Bug #12246

[Crunch] Better crunch-run error when command not found

Added by Peter Amstutz over 3 years ago. Updated over 3 years ago.

Status:
Resolved
Priority:
Normal
Assigned To:
Category:
Crunch
Target version:
Start date:
09/27/2017
Due date:
% Done:

100%

Estimated time:
(Total: 0.00 h)
Story points:
-

Description

If a container specifies a command not found, or specifies a script with a #! line that isn't found, the error is very cryptic. It should provide a better error message.


Subtasks

Task #12265: Review 12246-command-not-foundResolvedPeter Amstutz


Related issues

Related to Arvados - Bug #12298: [Crunch2] Invalid container output_path causes infinite loop of futile dispatch attemptsResolved09/20/2017

Associated revisions

Revision c2a861d0 (diff)
Added by Tom Clegg over 3 years ago

Fix dashboard crash on uncommitted container request.

refs #12246

Arvados-DCO-1.1-Signed-off-by: Tom Clegg <>

Revision 91143ef5
Added by Tom Clegg over 3 years ago

Merge branch '12246-command-not-found'

closes #12246

Arvados-DCO-1.1-Signed-off-by: Tom Clegg <>

Revision 1ebfa03c (diff)
Added by Peter Amstutz over 3 years ago

12246: Make "possible causes" message easier to find and read. refs #12246

Arvados-DCO-1.1-Signed-off-by: Peter Amstutz <>

History

#1 Updated by Peter Amstutz over 3 years ago

  • Description updated (diff)

#2 Updated by Tom Morris over 3 years ago

  • Tracker changed from Story to Bug
  • Target version set to 2017-09-27 Sprint

At a minimum, the error message should include a quoted & escape version of the program that it is attempting to run and didn't find.

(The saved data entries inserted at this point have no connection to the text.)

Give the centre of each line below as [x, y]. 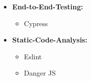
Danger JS [40, 73]
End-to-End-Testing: [47, 6]
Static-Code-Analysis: [50, 40]
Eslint [33, 56]
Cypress [36, 23]
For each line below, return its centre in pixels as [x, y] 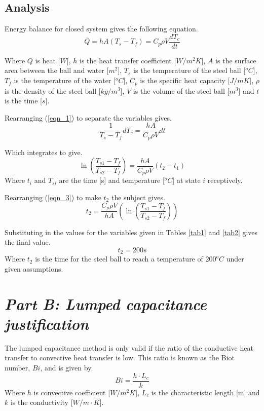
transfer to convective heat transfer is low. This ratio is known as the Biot [120, 358]
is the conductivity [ [42, 402]
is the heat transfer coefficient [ [128, 60]
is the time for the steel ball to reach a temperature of [119, 259]
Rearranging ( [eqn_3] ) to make [53, 197]
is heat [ [48, 60]
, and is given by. [67, 367]
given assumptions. [34, 268]
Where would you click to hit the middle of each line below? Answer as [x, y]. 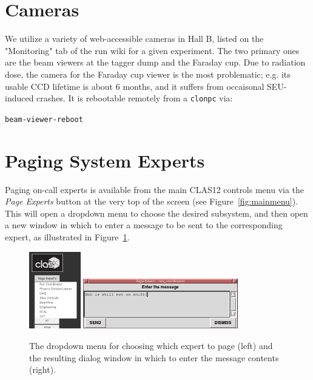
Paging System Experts [105, 160]
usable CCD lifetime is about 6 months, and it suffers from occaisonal [135, 86]
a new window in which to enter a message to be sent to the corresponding [144, 225]
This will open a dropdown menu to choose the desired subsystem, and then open [156, 213]
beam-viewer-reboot [44, 119]
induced [19, 98]
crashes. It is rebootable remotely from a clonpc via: [135, 98]
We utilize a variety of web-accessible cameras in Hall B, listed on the [134, 39]
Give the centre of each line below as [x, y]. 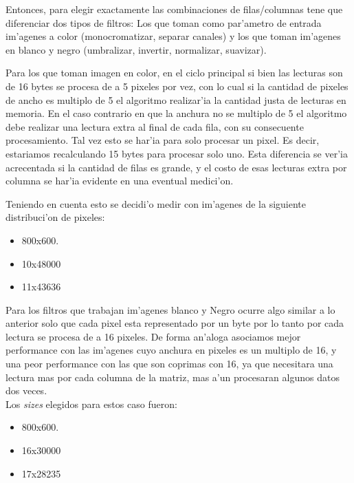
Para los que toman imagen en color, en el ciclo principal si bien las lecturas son [174, 73]
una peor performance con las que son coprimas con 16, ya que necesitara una [169, 364]
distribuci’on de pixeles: [55, 217]
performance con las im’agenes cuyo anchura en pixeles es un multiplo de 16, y [171, 350]
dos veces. [26, 390]
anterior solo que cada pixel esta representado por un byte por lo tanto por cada [175, 323]
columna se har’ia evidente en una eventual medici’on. [120, 181]
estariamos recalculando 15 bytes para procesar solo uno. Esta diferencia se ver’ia [177, 153]
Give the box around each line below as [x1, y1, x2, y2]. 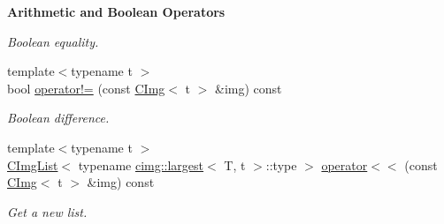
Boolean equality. [7, 32, 99, 50]
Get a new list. [7, 202, 88, 220]
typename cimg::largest [78, 155, 204, 174]
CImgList [7, 155, 58, 174]
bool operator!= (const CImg [7, 78, 165, 97]
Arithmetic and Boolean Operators [7, 3, 226, 20]
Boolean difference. [7, 108, 110, 127]
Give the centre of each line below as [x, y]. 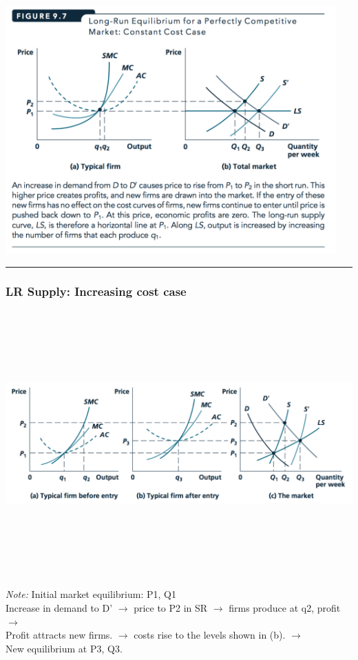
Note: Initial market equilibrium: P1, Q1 [91, 594]
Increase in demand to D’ [59, 608]
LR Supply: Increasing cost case [96, 291]
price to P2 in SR [171, 608]
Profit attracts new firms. [59, 635]
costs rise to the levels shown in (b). [210, 635]
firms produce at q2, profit [285, 608]
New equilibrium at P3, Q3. [64, 648]
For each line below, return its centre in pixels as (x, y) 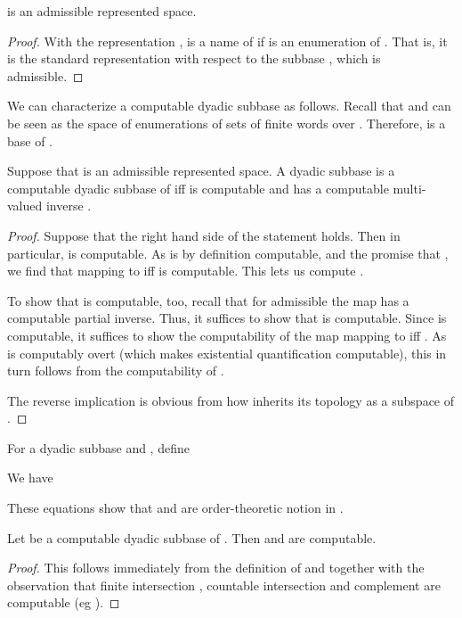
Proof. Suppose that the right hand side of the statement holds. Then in (204, 235)
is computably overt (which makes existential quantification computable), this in (227, 353)
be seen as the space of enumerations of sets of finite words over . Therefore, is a (227, 123)
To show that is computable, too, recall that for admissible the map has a (208, 300)
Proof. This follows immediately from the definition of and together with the (216, 568)
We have (30, 478)
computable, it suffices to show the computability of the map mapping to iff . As (227, 335)
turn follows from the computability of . (116, 371)
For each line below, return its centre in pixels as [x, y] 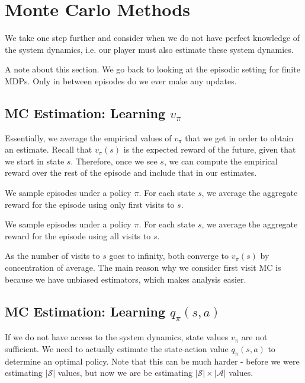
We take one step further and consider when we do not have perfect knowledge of [152, 38]
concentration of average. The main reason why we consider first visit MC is [143, 268]
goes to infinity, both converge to [169, 256]
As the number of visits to [52, 256]
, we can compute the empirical [221, 161]
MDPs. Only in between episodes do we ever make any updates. [121, 80]
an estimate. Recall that [49, 149]
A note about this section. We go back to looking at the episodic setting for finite [152, 69]
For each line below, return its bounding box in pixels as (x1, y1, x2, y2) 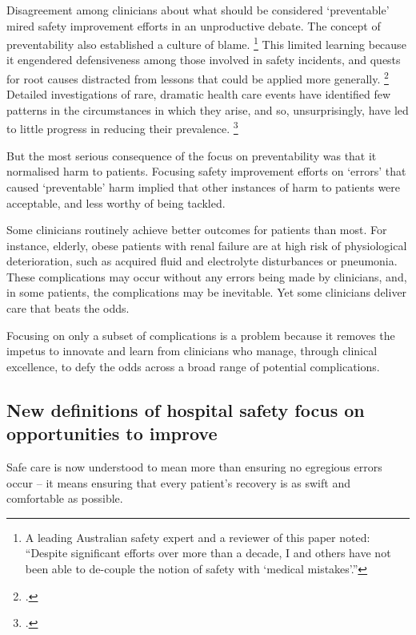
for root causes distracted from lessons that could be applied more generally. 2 (6, 68, 389, 87)
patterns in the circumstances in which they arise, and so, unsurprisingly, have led (6, 101, 409, 118)
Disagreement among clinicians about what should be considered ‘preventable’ (6, 2, 390, 18)
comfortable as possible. (6, 490, 123, 507)
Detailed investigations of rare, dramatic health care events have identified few (6, 86, 391, 103)
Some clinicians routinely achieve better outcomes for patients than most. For (6, 221, 387, 238)
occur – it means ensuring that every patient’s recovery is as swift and (6, 474, 350, 491)
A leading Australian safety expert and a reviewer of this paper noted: (25, 528, 370, 545)
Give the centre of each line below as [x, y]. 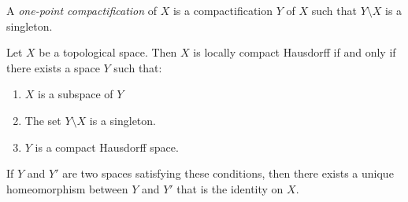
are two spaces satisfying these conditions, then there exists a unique [228, 173]
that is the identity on [230, 188]
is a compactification [223, 10]
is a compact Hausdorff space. [107, 147]
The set [43, 120]
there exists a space [53, 67]
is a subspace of [76, 94]
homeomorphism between [67, 188]
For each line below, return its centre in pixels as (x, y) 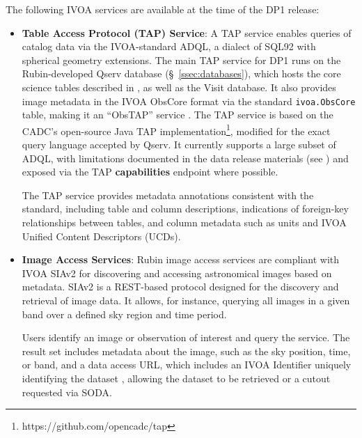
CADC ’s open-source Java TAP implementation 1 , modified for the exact (176, 130)
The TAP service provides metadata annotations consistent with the (168, 195)
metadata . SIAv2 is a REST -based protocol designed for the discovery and (180, 287)
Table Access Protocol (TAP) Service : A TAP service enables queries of (187, 32)
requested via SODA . (67, 392)
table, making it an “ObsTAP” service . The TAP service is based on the (178, 115)
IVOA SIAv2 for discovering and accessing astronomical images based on (177, 273)
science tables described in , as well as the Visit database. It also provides (179, 87)
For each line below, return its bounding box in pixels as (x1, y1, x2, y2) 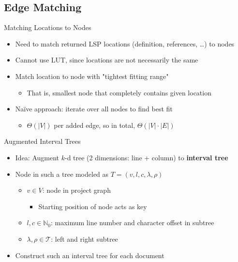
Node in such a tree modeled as (15, 169, 109, 179)
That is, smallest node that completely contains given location (27, 87, 211, 97)
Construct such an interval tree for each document (15, 250, 164, 260)
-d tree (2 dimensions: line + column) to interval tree (64, 152, 228, 162)
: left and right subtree (51, 233, 118, 244)
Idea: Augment (15, 152, 59, 162)
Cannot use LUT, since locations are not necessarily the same (15, 55, 198, 65)
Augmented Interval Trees (4, 136, 81, 146)

#3 Updated by Peter Amstutz over 3 years ago

  • Assigned To set to Peter Amstutz

#4 Updated by Tom Clegg over 3 years ago

  • Category set to Crunch
  • Status changed from New to In Progress
  • Assigned To changed from Peter Amstutz to Tom Clegg

#5 Updated by Tom Clegg over 3 years ago

When the command doesn't exist, the error message isn't bad:

$ arv container_request create --container-request '{"command":["foobar"],"container_image":"arvados/jobs","output_path":"/out","state":"Committed","runtime_constraints":{"vcpus":1,"ram":1000000},"priority":1,"mounts":{"/out":{"kind":"tmp","capacity":1000000}}}'

2017-09-20T20:39:14.037657193Z exec: "foobar": executable file not found in $PATH
2017-09-20T20:39:15.067555258Z could not start container: Error response from daemon: Cannot start container 58099cd76c834f3dc2a4fb76c8028f049ae6d4fdf0ec373e1f2cfea030670c2d: [8] System error: exec: "foobar": executable file not found in $PATH
2017-09-20T20:39:15.067632751Z Cancelled
2017-09-20T20:39:15.581835Z Container 9tee4-dz642-oukm4tdpxpl67dx was cancelled

#6 Updated by Tom Clegg over 3 years ago

Using a docker image with "#!/bin/durrgh" in /bin/fail, the message is more obscure:

$ arv container_request create --container-request '{"command":["/bin/fail"],"container_image":"fail","output_path":"/out","state":"Committed","runtime_constraints":{"vcpus":1,"ram":1000000},"priority":1,"mounts":{"/out":{"kind":"tmp","capacity":1000000}}}'
2017-09-20T20:50:25.549086754Z Starting Docker container id '41f26cbc43bcc1280f4323efb1830a394ba8660c9d1c2b564ba42bf7f7694845'
2017-09-20T20:50:29.091406142Z could not start container: Error response from daemon: Cannot start container 41f26cbc43bcc1280f4323efb1830a394ba8660c9d1c2b564ba42bf7f7694845: [8] System error: no such file or directory
2017-09-20T20:50:29.091468975Z Cancelled
2017-09-20T20:50:29.636949Z Container 9tee4-dz642-bi9yzjmqqlqrnj9 was cancelled

Also tried "#!/bin/durrgh\r\ndurrgh\r\n", with the same result.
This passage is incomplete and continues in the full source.